Commentary: COVID vaccines and combination therapy in RA, December 2022

Several studies have addressed the efficacy of COVID vaccines in patients with autoimmune and rheumatic diseases owing to the concern for possible reduced vaccine immunogenicity in patients who are immunocompromised or taking immunosuppressive medications. With the availability of additional booster doses for the COVID vaccines, the effect of immunosuppressive medications on the humoral response to mRNA vaccines has been of increased interest in terms of counseling patients on how to manage their medications and vaccine timing. Prior studies have suggested that holding methotrexate after COVID vaccine administration improves antibody response to the COVID vaccine. Stahl and colleagues performed a retrospective study to look at vaccine response to a third (booster) dose in patients with rheumatoid arthritis (RA) over 65 years of age (vs those under 65 years of age) and found that patients over 65 receiving methotrexate had lower levels of neutralizing antibodies than did those receiving other treatments for RA, whereas no differences were seen with different treatments among patients under 65. Although COVID vaccine guidance continues to evolve, this finding raises the possibility of a need to tailor guidance in older patients with RA. However, the finding is far from conclusive given the small number of patients in the study.
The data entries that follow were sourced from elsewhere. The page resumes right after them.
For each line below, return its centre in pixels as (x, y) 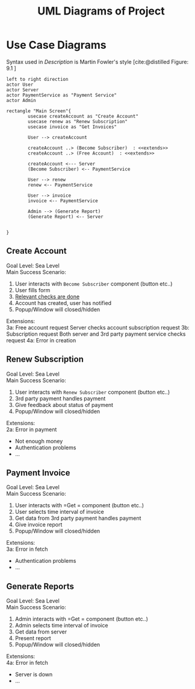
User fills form (32, 290)
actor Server (23, 90)
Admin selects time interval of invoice (61, 626)
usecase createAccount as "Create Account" (83, 116)
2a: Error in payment (32, 429)
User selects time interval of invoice (59, 512)
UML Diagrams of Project (101, 11)
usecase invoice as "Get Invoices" (73, 127)
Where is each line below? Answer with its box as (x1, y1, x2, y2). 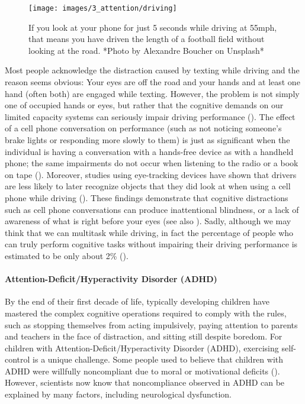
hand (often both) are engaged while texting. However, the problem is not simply (5, 87, 300, 99)
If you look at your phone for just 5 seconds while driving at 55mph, (28, 21, 277, 33)
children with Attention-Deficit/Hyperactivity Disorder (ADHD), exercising (5, 341, 279, 354)
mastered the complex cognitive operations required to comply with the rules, (5, 306, 287, 319)
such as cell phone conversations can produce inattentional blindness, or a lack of (5, 203, 299, 215)
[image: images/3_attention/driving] (28, 4, 177, 12)
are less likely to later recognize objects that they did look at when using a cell (5, 180, 291, 192)
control (5, 353, 30, 366)
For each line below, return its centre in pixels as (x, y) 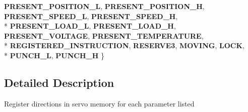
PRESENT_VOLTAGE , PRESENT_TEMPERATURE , (104, 35)
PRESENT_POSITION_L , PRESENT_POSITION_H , (104, 6)
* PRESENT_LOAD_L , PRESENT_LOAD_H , (90, 26)
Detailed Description (59, 82)
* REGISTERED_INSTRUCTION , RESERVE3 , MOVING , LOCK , (124, 45)
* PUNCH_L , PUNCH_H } (54, 55)
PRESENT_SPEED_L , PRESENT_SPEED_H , (91, 16)
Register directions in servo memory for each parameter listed (99, 103)
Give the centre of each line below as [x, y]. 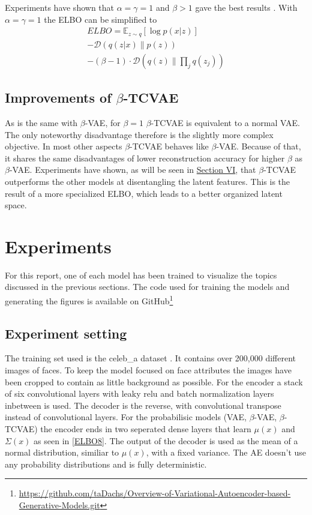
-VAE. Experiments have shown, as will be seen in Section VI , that [133, 170]
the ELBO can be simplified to [100, 19]
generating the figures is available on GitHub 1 [89, 300]
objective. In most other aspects [64, 146]
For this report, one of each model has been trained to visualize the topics [141, 275]
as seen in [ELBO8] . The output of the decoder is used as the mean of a [166, 440]
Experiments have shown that [59, 7]
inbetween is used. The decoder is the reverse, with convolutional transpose [143, 405]
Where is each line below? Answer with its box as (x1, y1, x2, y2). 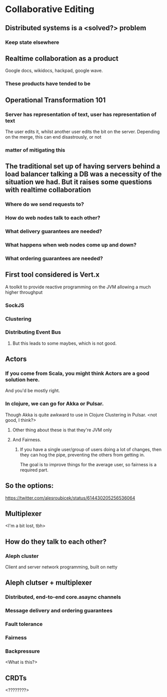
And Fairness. (12, 436, 42, 442)
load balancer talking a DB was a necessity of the (5, 170, 162, 178)
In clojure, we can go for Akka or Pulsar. (5, 400, 104, 407)
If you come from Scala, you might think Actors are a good (5, 370, 149, 377)
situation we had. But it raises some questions (5, 178, 152, 186)
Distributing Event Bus (5, 329, 61, 336)
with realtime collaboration (5, 185, 91, 195)
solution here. (5, 376, 40, 384)
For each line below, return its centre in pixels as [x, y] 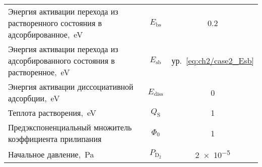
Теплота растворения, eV [52, 113]
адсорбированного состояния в [61, 60]
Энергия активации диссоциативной [71, 87]
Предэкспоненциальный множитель [70, 127]
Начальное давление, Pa [51, 154]
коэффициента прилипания [55, 139]
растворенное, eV [39, 72]
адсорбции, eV [34, 98]
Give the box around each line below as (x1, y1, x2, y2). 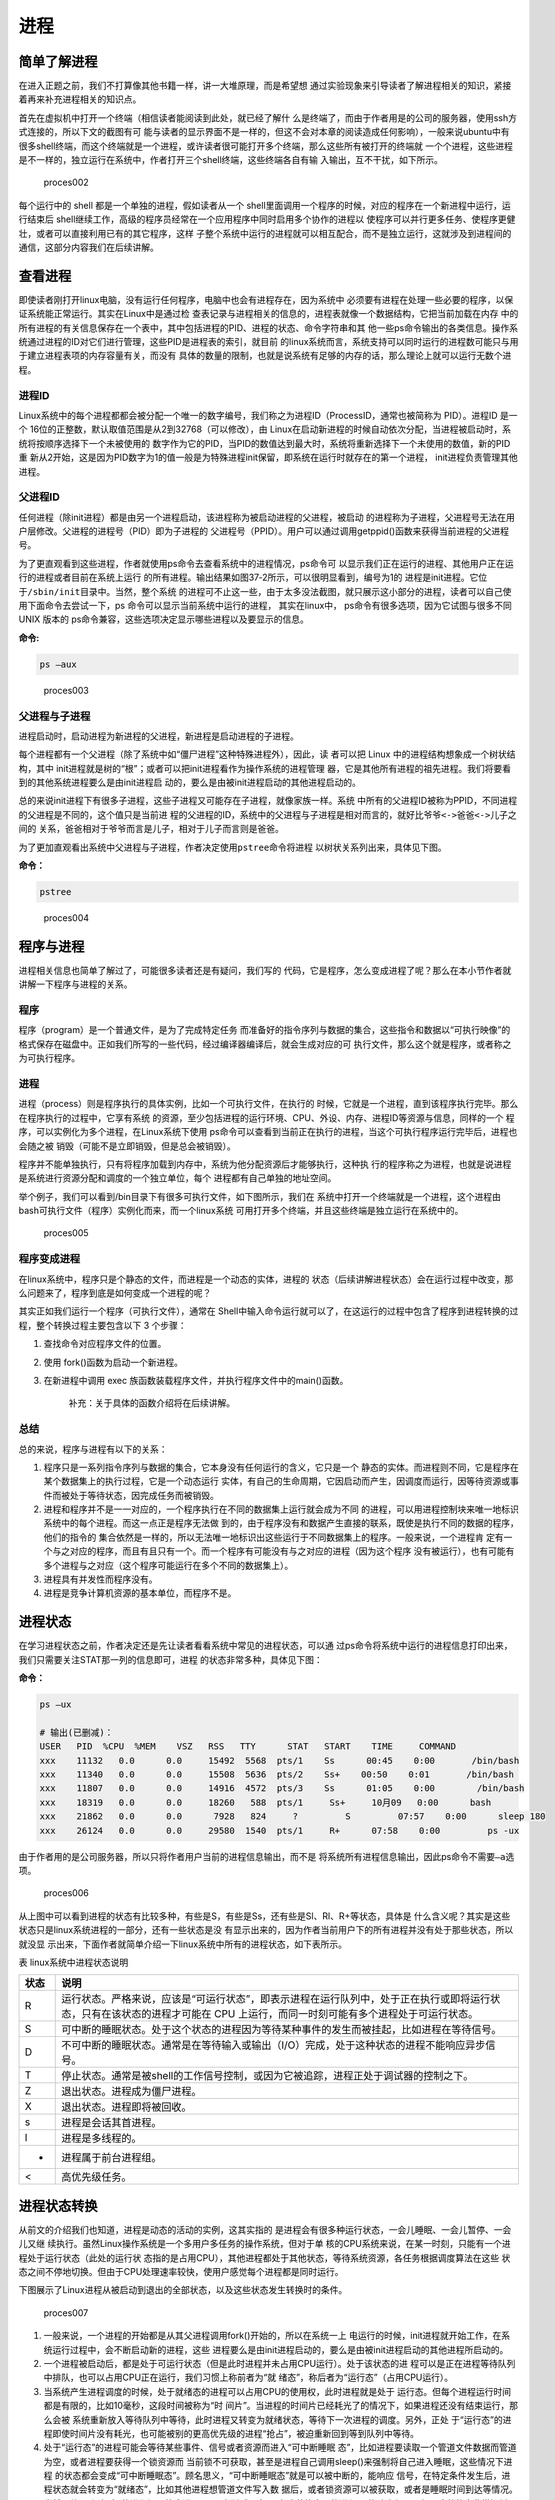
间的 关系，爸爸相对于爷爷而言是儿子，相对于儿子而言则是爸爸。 (18, 823, 284, 835)
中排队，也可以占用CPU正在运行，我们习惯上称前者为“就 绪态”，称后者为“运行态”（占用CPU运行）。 (43, 2371, 454, 2384)
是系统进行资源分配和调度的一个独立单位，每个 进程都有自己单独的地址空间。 (18, 1172, 337, 1184)
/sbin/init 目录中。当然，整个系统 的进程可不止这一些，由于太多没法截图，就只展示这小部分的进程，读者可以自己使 (27, 585, 512, 597)
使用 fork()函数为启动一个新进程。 (43, 1356, 184, 1368)
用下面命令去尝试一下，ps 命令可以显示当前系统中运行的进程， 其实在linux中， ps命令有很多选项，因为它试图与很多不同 (18, 600, 512, 612)
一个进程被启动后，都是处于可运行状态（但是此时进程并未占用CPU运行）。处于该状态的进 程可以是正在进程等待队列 (43, 2357, 516, 2369)
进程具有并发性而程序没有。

In addition to COVID vaccine efficacy, the possibility of vaccine-related adverse effects has been a topic of concern in the rheumatology community, especially regarding the potential for a flare of autoimmune diseases. Anxiety regarding adverse effects may also exacerbate COVID vaccine hesitancy among some people. Naveen and colleagues performed an online international cross-sectional survey study regarding rheumatic diseases and 7-day adverse events. Over 9000 people completed the survey, about half of whom had autoimmune diseases (including nonrheumatic autoimmune diseases). Roughly three quarters of patients with RA reported adverse effects, with differences seen in frequencies of events between the different vaccine manufacturers. However, the majority of these adverse effects were minor (such as fatigue, headache, and body ache), without substantial differences between those with inactive and those with active RA.
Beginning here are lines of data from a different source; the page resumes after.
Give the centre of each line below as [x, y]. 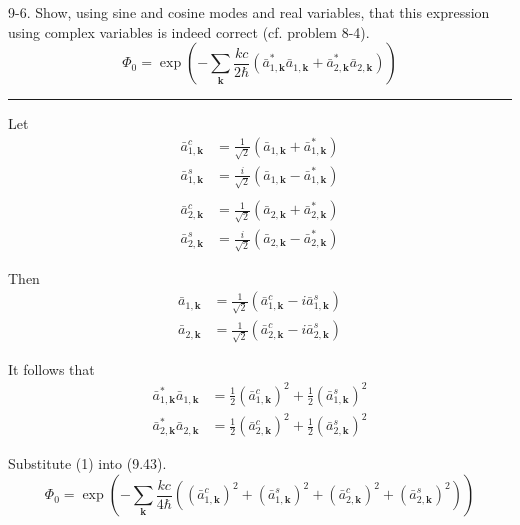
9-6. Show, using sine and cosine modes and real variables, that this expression [249, 12]
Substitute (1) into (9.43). [87, 463]
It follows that [51, 368]
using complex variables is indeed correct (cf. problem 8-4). [189, 31]
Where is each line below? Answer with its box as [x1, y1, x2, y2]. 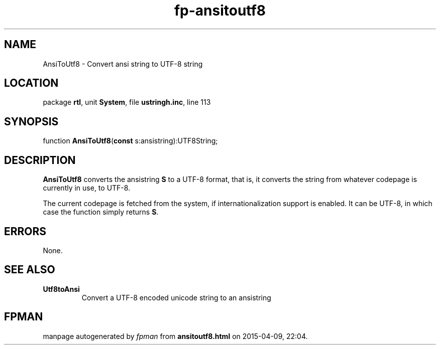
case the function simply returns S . [43, 208, 159, 217]
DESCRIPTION [4, 153, 76, 166]
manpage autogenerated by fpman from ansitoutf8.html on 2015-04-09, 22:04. [43, 331, 308, 340]
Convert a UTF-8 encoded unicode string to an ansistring [81, 293, 271, 302]
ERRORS [4, 225, 47, 238]
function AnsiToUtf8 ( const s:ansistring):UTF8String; [43, 136, 218, 145]
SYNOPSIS [4, 115, 59, 128]
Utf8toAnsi [43, 284, 80, 293]
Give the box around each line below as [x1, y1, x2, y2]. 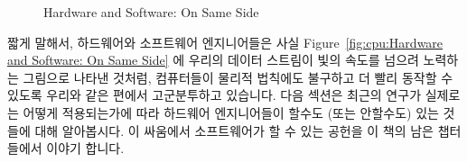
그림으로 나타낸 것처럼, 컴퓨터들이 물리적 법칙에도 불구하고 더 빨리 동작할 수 [23, 67, 453, 86]
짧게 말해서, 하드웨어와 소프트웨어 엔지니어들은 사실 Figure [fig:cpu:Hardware [7, 32, 444, 51]
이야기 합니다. [46, 139, 125, 157]
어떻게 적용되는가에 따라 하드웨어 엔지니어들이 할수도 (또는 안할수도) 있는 [23, 103, 439, 121]
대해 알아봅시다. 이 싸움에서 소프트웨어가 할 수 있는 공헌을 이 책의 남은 [34, 121, 434, 139]
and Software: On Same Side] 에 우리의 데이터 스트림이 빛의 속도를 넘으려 [7, 50, 419, 69]
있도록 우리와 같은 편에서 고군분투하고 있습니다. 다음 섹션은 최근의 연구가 [7, 85, 422, 104]
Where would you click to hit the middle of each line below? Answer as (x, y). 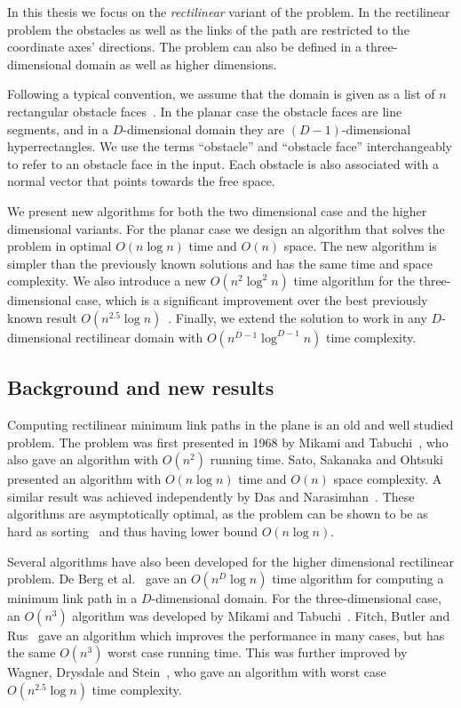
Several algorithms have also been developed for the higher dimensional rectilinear (230, 561)
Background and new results (141, 387)
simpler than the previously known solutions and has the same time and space (220, 263)
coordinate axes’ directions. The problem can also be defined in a (184, 47)
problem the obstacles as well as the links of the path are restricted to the (208, 29)
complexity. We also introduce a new (107, 281)
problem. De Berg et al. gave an (97, 579)
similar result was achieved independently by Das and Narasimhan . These (211, 496)
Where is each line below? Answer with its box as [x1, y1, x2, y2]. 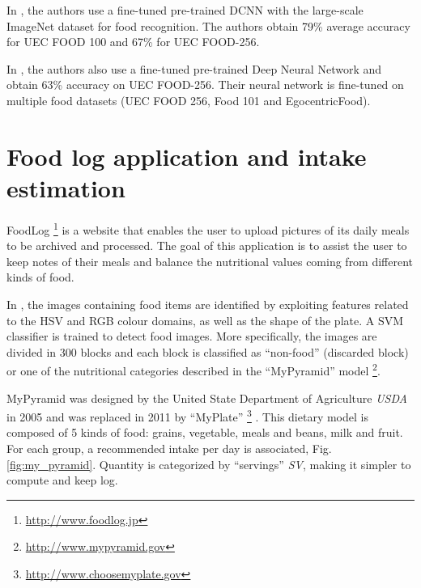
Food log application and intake [6, 139, 367, 172]
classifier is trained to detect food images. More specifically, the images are [6, 328, 377, 345]
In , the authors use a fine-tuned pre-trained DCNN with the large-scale [6, 2, 364, 18]
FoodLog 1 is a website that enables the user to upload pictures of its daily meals [6, 218, 410, 238]
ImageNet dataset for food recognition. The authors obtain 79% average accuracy [6, 17, 410, 34]
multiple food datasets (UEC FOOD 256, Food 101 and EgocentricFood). [6, 91, 371, 108]
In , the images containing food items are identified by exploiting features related [6, 295, 409, 312]
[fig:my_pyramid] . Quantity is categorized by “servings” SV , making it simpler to [6, 455, 411, 472]
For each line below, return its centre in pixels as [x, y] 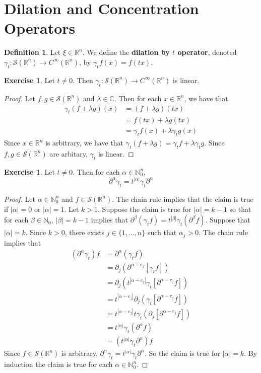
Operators [40, 28]
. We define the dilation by [126, 52]
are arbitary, [69, 153]
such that [162, 232]
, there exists [85, 232]
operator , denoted [207, 52]
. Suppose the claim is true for [145, 209]
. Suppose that [228, 220]
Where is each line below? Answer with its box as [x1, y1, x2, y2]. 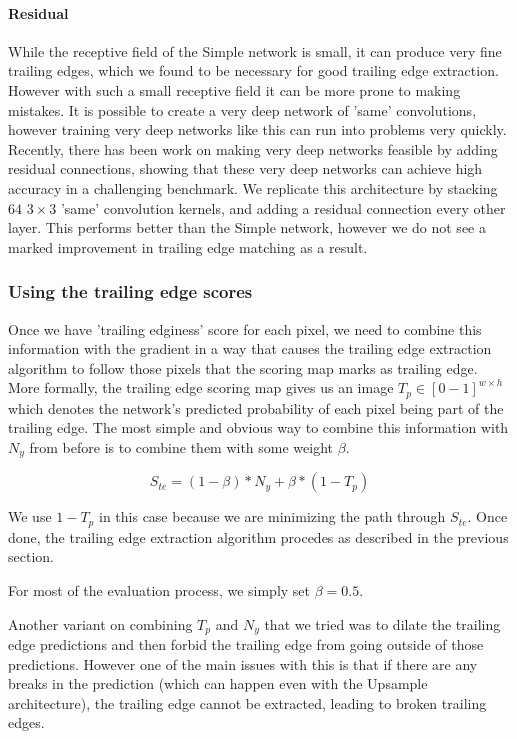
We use [8, 506, 52, 527]
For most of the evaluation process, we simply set [8, 580, 311, 601]
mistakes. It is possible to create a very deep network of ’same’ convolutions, [8, 99, 477, 120]
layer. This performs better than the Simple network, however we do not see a [8, 217, 486, 238]
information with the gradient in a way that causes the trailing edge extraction [8, 338, 492, 359]
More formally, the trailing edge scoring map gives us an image [8, 377, 394, 398]
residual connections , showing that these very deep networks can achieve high [8, 158, 483, 179]
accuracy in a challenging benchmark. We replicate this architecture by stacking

The treat-to-target strategy is well-accepted in treatment of RA and pursuit of improved long-term disease outcomes. Hartman and colleagues evaluated the effect of using a treat-to-target strategy starting with the combination therapy with RA-light (COBRA-light) protocol (with initial methotrexate and tapering prednisolone) in early RA. Patients who were deemed at high risk for worsening RA (n = 150) received COBRA-light, whereas those in the low-risk category (n = 40) received methotrexate monotherapy. At 13 weeks, nonresponders were randomized to intensification or continuation of their regimens, with a primary endpoint of European Alliance of Associations for Rheumatology (EULAR) response and secondary endpoint of Disease Activity Score (DAS44). After 13 weeks, 73% of patients in the high-risk category achieved the targets of EULAR good response and DAS44 < 1.6, whereas after 26 weeks, 80% of patients who received intensified therapy and 44% of those who continued their regimens reached the target, though these numbers were small. Overall, the strategy appears to be successful in treatment of early RA in patients at high risk for disease progression, but it does lead to increased use of higher chronic glucocorticoid doses. In addition, the small numbers of patients in the low-risk category, as well as their less aggressive treatment, does not allow for a nuanced analysis of the best initial treatment in this group of patients.
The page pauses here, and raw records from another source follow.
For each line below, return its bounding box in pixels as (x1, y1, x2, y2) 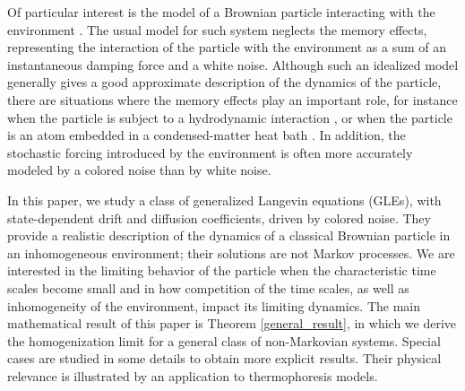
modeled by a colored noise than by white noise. (7, 161, 271, 179)
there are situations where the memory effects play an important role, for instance (7, 90, 458, 109)
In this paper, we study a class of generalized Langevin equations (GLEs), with (7, 190, 442, 209)
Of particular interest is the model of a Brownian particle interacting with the (7, 3, 435, 21)
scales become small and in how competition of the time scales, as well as (7, 278, 409, 297)
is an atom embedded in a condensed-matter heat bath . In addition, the (7, 126, 406, 144)
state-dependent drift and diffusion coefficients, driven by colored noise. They (7, 208, 431, 227)
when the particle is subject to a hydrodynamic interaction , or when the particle (7, 108, 452, 126)
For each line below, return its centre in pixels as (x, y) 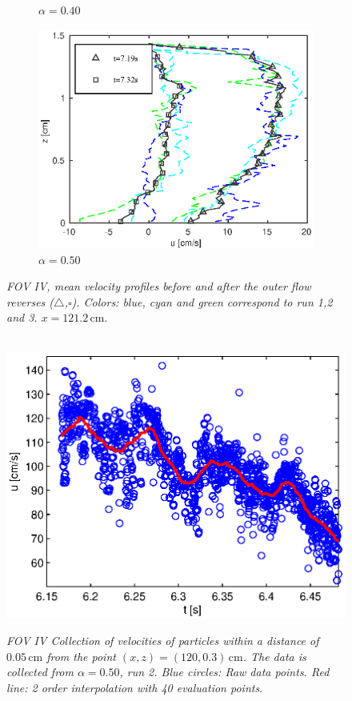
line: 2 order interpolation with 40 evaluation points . (135, 687)
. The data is (274, 656)
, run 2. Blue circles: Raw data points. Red (224, 672)
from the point (81, 656)
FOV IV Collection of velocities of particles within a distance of (163, 641)
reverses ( (30, 301)
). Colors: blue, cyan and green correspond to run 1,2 (202, 301)
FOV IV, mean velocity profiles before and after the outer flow (159, 286)
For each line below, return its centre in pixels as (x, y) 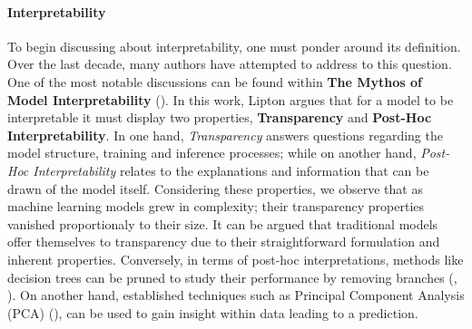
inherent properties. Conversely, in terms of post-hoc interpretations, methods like (236, 259)
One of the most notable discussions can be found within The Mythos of (215, 81)
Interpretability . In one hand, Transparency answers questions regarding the (225, 135)
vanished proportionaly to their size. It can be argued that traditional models (223, 223)
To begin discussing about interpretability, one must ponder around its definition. (234, 46)
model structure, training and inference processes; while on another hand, (212, 153)
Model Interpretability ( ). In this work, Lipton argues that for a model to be (231, 99)
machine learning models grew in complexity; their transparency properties (216, 206)
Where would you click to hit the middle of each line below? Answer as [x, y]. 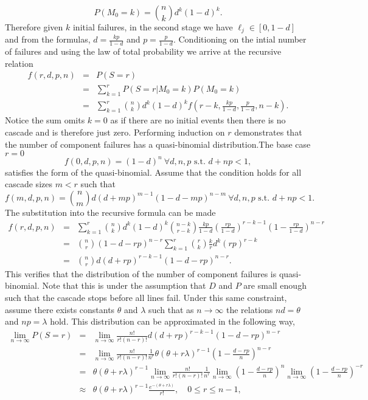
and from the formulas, [48, 39]
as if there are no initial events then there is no [198, 120]
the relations [250, 309]
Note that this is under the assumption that [124, 285]
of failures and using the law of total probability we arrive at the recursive [143, 51]
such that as [171, 309]
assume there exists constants [60, 309]
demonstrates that [268, 132]

Finally, a cohort study by Takanashi and colleagues evaluated the rates of seropositivity for rheumatoid factor (RF) and anti–cyclic citrullinated peptide (anti-CCP) in patients diagnosed with RA and its association with demographic categories. Seropositivity was associated with smoking and family history of RA, as expected. Among the 1685 patients, 83% of whom were women, older age at RA diagnosis was associated with seronegativity for RF and CCP in women but not in men. The decline in seropositivity with age among women cannot be further evaluated with the limited information in this small study and may have to do with other factors, including erosive or inflammatory osteoarthritis.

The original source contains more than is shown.